Difference between revisions of "Poisson distribution"

Revision as of 15:19, 22 November 2017

Definition

• $X\sim\text{Poisson}(\lambda)$
  • for $k\in\mathbb{N}_{\ge 0}$ we have: $$\mathbb{P}[X\eq k]:\eq\frac{e^{-\lambda}\lambda^k}{k!}$$
    • the first 2 terms are easy to give: $e^{\lambda}$ and $\lambda e^{-\lambda}$ respectively, after that we have $\frac{1}{2}\lambda^2 e^{-\lambda}$ and so forth
  • for $k\in\mathbb{N}_{\ge 0}$ we have: $$\mathbb{P}[X\le k]\eq e^{-\lambda}\sum^k_{j\eq 0}\frac{1}{j!}\lambda^j$$

As a formal random variable

Caveat:$\lambda$ here is used to denote 2 things - the parameter to the Poisson distribution, and the restriction of the 1 dimensional Lebesgue measure to some region of interest.

There is no unique way to define a random variable, here is one way.
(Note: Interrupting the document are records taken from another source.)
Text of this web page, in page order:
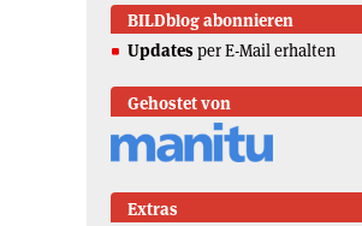
BILDblog abonnieren
Updates per E-Mail erhalten
Gehostet von
Extras
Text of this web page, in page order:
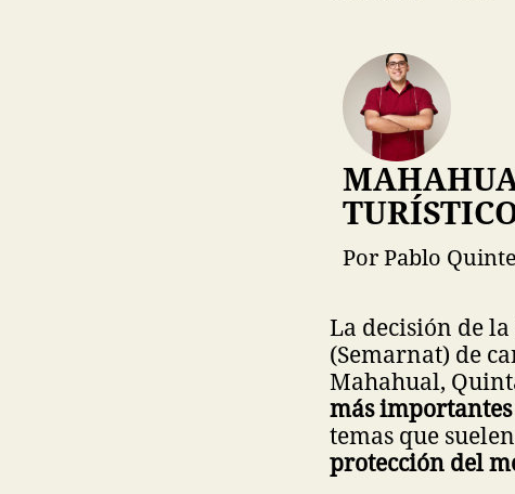
Por Pablo
La decisión de
(Semarnat) de
Mahahual,
más importantes
temas que
protección del
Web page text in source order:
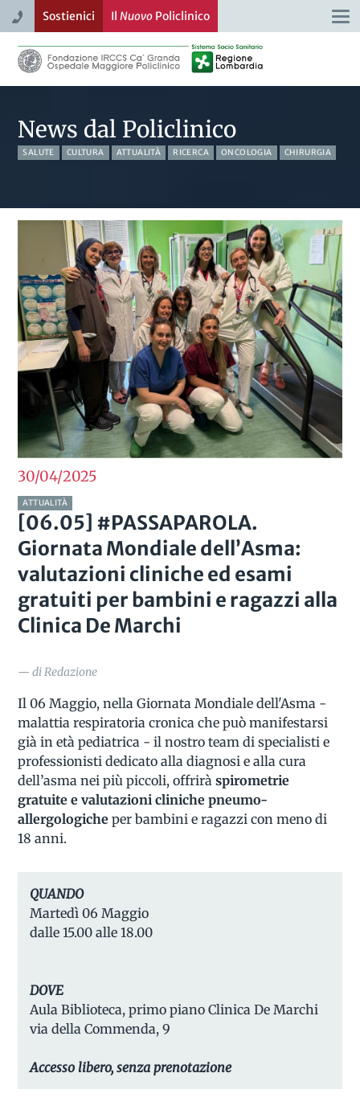
Sostienici Il NuovoPoliclinico
News dal Policlinico
SALUTE CULTURA ATTUALITÀ RICERCA ONCOLOGIA CHIRURGIA
30/042025
ATTUALITÀ
[06.05] #PASSAPAROLA.
Giornata Mondiale dell’Asma:
valutazioni cliniche ed esami
gratuiti per bambini e ragazzi alla
Clinica De Marchi
— di Redazione
Il 06 Maggio, nella Giornata Mondiale dell'Asma -
malattia respiratoria cronica che può manifestarsi
già in età pediatrica - il nostro team di specialisti e
professionisti dedicato alla diagnosi e alla cura
dell’asma nei più piccoli, offriràspirometrie
gratuite e valutazioni cliniche pneumo-
allergologiche per bambini e ragazzi con meno di
18 anni.
QUANDO
Martedì 06 Maggio
dalle 15.00 alle 18.00
DOVE
Aula Biblioteca, primo piano Clinica De Marchi
via della Commenda, 9
Accesso libero, senza prenotazione
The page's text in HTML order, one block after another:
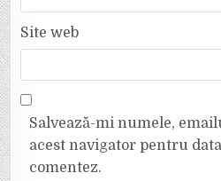
Site web
Salvează-mi numele,
acest navigator pentru
comentez.
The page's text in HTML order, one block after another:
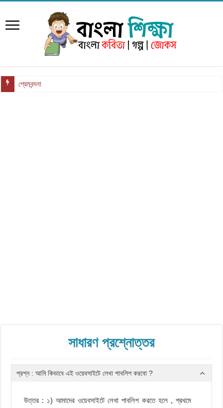
প্রেমবন্দনা
সাধারণ প্রশ্নোত্তর
প্রশ্ন : আমি কিভাবে এই ওয়েবসাইটে লেখা পাবলিশ করবো ?
উত্তর : ১) আমাদের ওয়েবসাইটে লেখা পাবলিশ করতে হলে , প্রথমে
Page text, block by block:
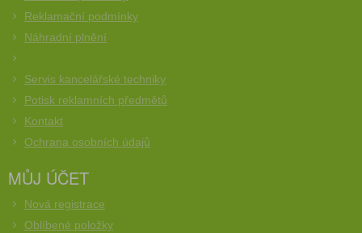
Reklamační podmínky
Náhradní plnění
Servis kancelářské techniky
Potisk reklamních předmětů
Kontakt
Ochrana osobních údajů
MŮJ ÚČET
Nová registrace
Oblíbené položky

• Let $\big($$[0,1]$$,\ $$\mathcal{B}([0,1])$$,\ $$\lambda$$\big)$ be a probability space - which itself could be viewed as a rectangular distribution's random variable
  • Let $\lambda\in\mathbb{R}_{>0}$ be given, and let $X\sim\text{Poi}(\lambda)$
    • Specifically consider $\big(\mathbb{N}_0,\ $$\mathcal{P}(\mathbb{N}_0)$$\big)$ as a sigma-algebra and $X:[0,1]\rightarrow\mathbb{N}_0$ by:
      • $X:x\mapsto\left\{\begin{array}{lr}0&\text{if }x\in[0,p_1)\\1 & \text{if }x\in[p_1,p_2)\\ \vdots & \vdots \\ k & \text{if }x\in[p_k,p_{k+1})\\ \vdots & \vdots \end{array}\right.$ for $$p_1:\eq e^{-\lambda} \frac{\lambda^1}{1!}$$ and $p_k:\eq p_{k-1}+e^{-\lambda}\frac{\lambda^k}{k!}$

Giving the setup shown on the left.

To add to page

• The sum of two random variables with Poisson distributions is a Poisson distribution itself
  • If $X\sim\text{Poi}(\lambda)$ and $Y\sim\text{Poi}(\lambda')$ then $X+Y\sim\text{Poi}(\lambda+\lambda')$
• Time between events of a Poisson distribution Alec (talk) 22:06, 11 November 2017 (UTC)

Mean

• $$\sum^\infty_{n\eq 0} n\times\mathbb{P}[X\eq n]\eq\sum^\infty_{n\eq 0}\left[ n\times e^{-\lambda}\frac{\lambda^n}{n!}\right]\eq$$ $$0+\left[ e^{-\lambda}\sum^\infty_{n\eq 1} \frac{\lambda^n}{(n-1)!}\right]$$ $$\eq e^{-\lambda}\lambda\left[\sum^\infty_{n\eq 1}\frac{\lambda^{n-1} }{(n-1)!}\right]$$

  $$\eq \lambda e^{-\lambda}\left[\sum^{\infty}_{n\eq 0}\frac{\lambda^n}{n!}\right]$$ $$\eq \lambda e^{-\lambda}\left[\lim_{n\rightarrow\infty}\left(\sum^{n}_{k\eq 0}\frac{\lambda^k}{k!}\right)\right]$$

  • But! $$e^x\eq\lim_{n\rightarrow\infty}\left(\sum^n_{i\eq 0}\frac{x^i}{i!}\right)$$

  • So $$\eq\lambda e^{-\lambda} e^\lambda$$
    • $\eq\lambda$

Derivation

Standard Poisson distribution:

• Let $S:\eq[0,1)\subseteq\mathbb{R}$, recall that means $S\eq\{x\in\mathbb{R}\ \vert\ 0\le x<1\}$
• Let $\lambda$ be the average count of some event that can occur $0$ or more times on $S$

We will now divide $S$ up into $N$ equally sized chunks, for $N\in\mathbb{N}_{\ge 1}$

• Let $S_{i,N}:\eq\left[\frac{i-1}{N},\frac{i}{N}\right)$^{[Note 1]} for $i\in\{1,\ldots,N\}\subseteq\mathbb{N}$

We will now define a random variable that counts the occurrences of events per interval.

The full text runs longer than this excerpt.